Probably the easiest is to use MDAnalysis.analysis.distances.distance_array on the coordinates of two AtomGroups, eg
g1 = universe.selectAtoms("(resname ARG or resname LYS) and not backbone")
g2 = universe.selectAtoms("(resname ASP or resname GLU) and not backbone")
dist = MDAnalysis.analysis.distances.distance_array(g1.coordinates(), g2.coordinates())

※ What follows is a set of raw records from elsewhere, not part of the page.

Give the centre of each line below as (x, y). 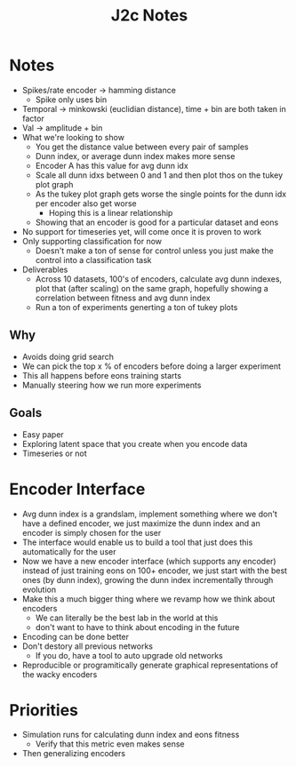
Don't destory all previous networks (88, 646)
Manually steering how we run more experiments (112, 385)
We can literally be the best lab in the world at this (127, 618)
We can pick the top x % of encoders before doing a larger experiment (152, 366)
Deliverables (45, 269)
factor (33, 118)
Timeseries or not (54, 453)
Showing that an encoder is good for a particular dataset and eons (157, 222)
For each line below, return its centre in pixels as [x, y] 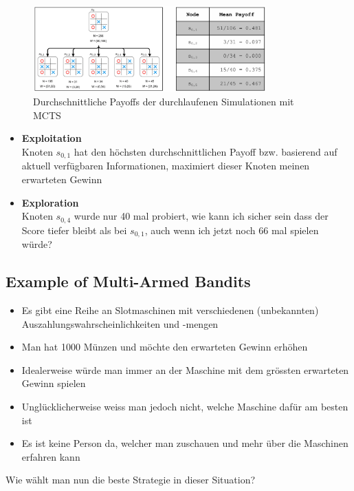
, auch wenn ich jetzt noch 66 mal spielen [232, 230]
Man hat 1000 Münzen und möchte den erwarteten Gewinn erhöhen [165, 347]
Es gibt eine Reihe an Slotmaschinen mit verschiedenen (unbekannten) [170, 310]
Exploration [50, 202]
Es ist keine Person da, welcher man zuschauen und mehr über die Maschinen [185, 443]
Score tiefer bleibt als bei [74, 230]
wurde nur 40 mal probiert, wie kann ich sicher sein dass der [201, 216]
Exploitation [52, 138]
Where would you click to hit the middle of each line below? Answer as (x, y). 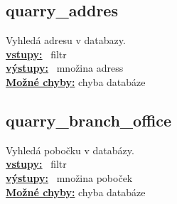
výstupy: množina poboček (69, 177)
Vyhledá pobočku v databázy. (70, 150)
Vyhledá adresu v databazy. (66, 40)
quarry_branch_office (89, 120)
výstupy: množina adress (65, 68)
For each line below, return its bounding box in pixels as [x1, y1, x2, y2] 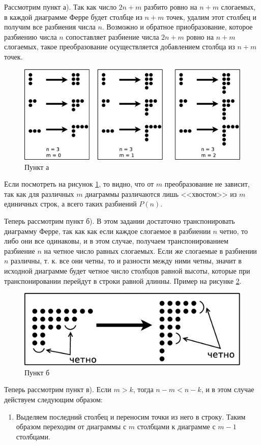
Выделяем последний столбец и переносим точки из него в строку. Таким [16, 411, 246, 422]
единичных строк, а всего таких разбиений [4, 198, 137, 209]
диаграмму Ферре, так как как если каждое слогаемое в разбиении [4, 225, 211, 236]
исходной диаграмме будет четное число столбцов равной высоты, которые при [4, 265, 250, 276]
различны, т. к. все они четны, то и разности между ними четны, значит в [11, 255, 242, 266]
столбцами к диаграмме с [137, 421, 216, 432]
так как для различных [4, 188, 74, 199]
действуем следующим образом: [4, 394, 103, 404]
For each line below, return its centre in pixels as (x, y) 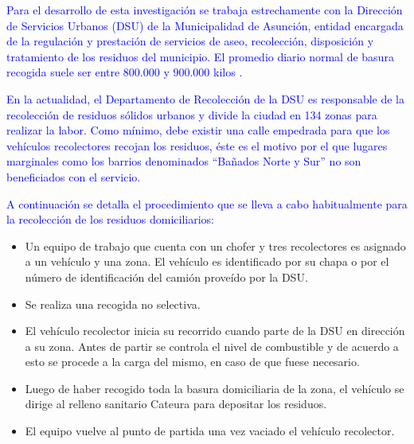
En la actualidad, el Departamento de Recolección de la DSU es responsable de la (205, 98)
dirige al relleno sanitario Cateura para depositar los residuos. (176, 404)
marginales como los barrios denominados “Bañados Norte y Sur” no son (184, 161)
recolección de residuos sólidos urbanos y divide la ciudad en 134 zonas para (192, 114)
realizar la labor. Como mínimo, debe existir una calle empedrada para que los (198, 130)
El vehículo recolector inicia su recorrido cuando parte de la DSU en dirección (215, 331)
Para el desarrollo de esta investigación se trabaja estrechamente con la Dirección (205, 10)
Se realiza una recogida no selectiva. (113, 304)
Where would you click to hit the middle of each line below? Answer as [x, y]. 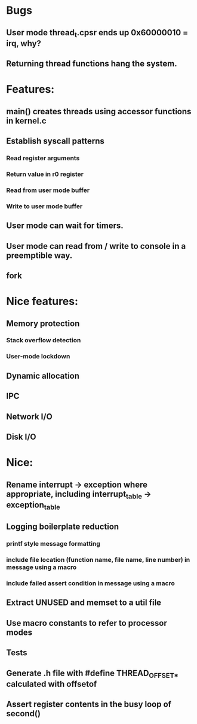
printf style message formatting [53, 544]
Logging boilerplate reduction [63, 527]
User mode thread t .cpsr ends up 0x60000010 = [97, 33]
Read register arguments [43, 158]
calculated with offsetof [52, 684]
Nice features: [42, 301]
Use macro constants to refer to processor [87, 623]
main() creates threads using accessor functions [99, 111]
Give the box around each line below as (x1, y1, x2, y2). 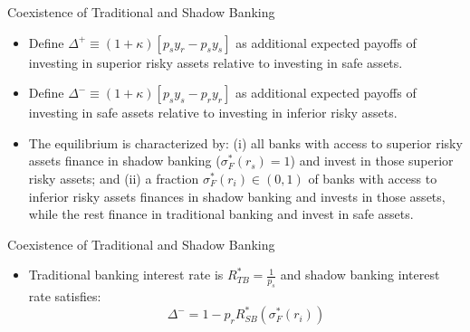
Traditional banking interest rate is (28, 265, 224, 284)
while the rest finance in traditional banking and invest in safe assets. (28, 204, 414, 223)
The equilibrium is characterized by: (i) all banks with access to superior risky (28, 133, 463, 152)
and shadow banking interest (280, 265, 440, 284)
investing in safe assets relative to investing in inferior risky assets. (28, 103, 398, 122)
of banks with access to (308, 168, 437, 187)
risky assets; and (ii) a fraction (28, 168, 199, 187)
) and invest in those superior (290, 151, 454, 170)
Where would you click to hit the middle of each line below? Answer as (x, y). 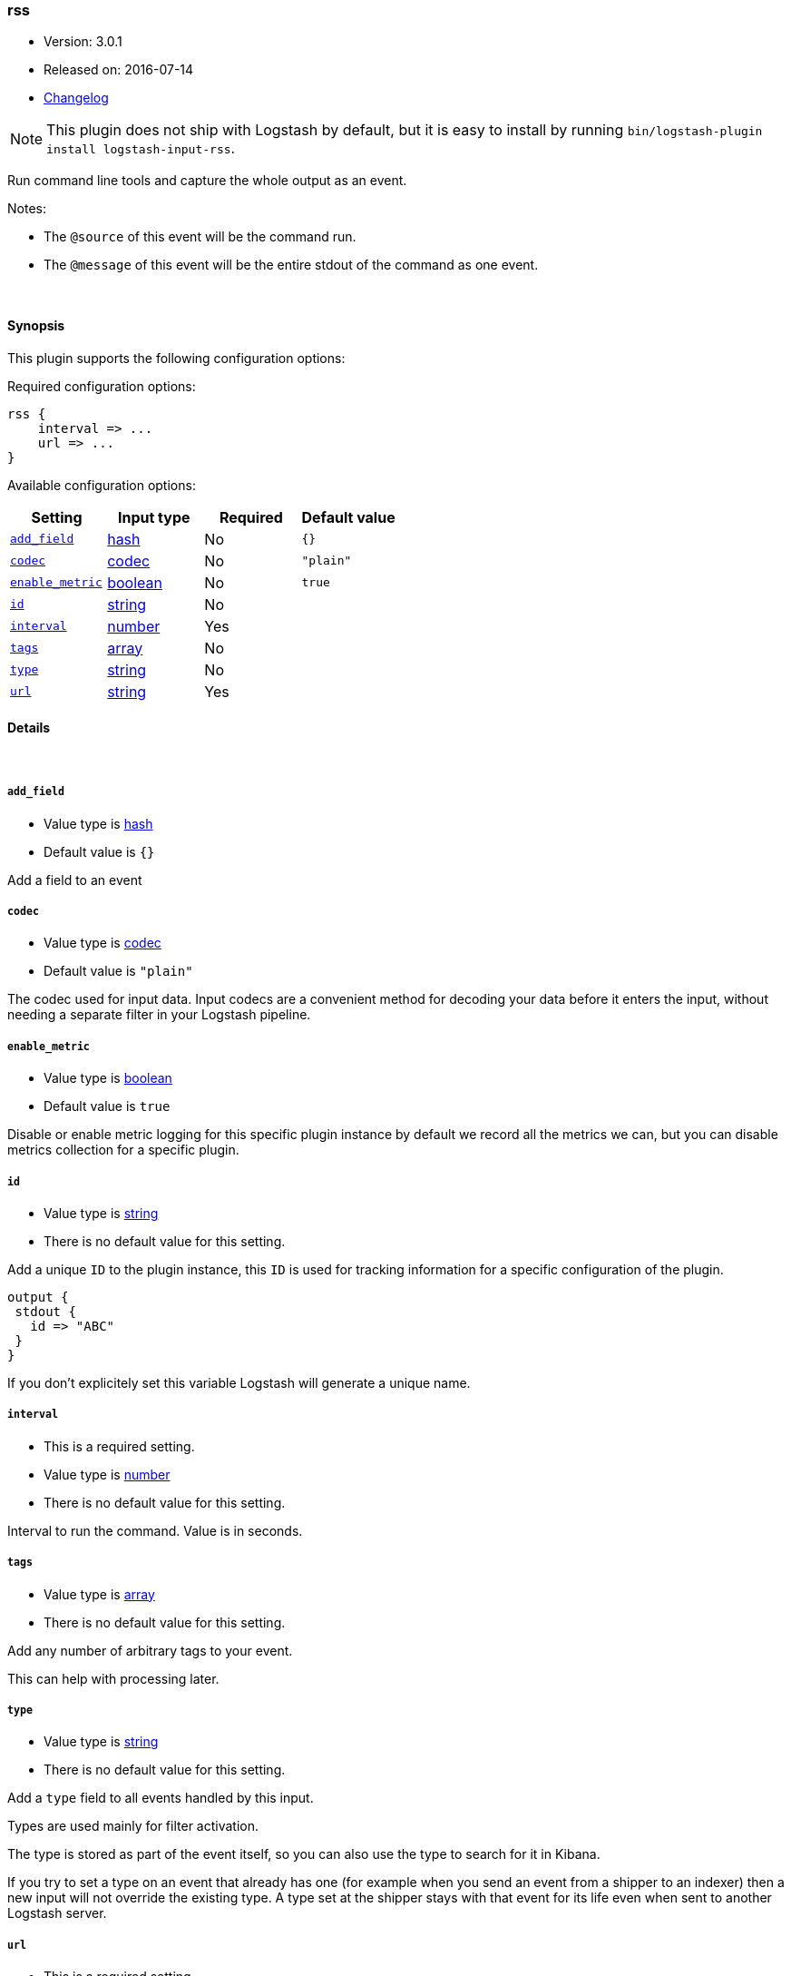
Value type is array (99, 1594)
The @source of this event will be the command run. (200, 237)
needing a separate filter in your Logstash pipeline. (159, 1015)
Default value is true (107, 1106)
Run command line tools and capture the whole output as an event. (207, 181)
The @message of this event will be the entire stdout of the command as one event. (291, 265)
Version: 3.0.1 (83, 42)
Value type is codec (103, 943)
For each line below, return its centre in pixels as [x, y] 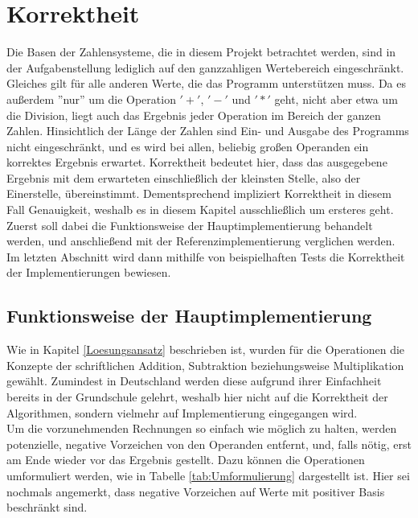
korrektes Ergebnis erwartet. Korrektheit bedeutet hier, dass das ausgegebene [197, 162]
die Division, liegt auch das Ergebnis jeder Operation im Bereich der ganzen [194, 115]
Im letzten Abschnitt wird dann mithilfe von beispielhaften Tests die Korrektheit [206, 256]
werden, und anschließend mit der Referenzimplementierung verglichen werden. [201, 241]
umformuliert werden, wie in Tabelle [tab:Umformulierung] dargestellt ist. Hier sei [208, 475]
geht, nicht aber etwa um [336, 99]
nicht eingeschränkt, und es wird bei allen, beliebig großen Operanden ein [188, 146]
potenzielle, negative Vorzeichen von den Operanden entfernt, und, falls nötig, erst [209, 444]

This will give you the "matrix" of distances.
You can also look at MDAnalysis.analysis.contacs for some contact analysis classes.
Oliver
--
Oliver Beckstein * orbe...@gmx.net
skype: orbeckst * orbe...@gmail.com
> Thank you Oliver, this will help a lot :)
That's good :-)
>
> At the risk of being a spammer, I have another question.
This is totally on-topic so I am certainly not going to ban you from the mailing list for asking sensible questions!
> Would the statement universe.selectAtoms("protein around 3.5 ans resname WAT")
> provide a different set of atoms as I iterate in a trajectory?
> Something like this:
>
> for ts in universe.trajectory:
> atoms=universe.selectAtoms("protein around 3.5 AND resname WAT")
Yes, typically atoms will change in size between timesteps. When I do this I typically add a line such as
print "Solvation shell with %d waters" % atoms.numberOfResidues()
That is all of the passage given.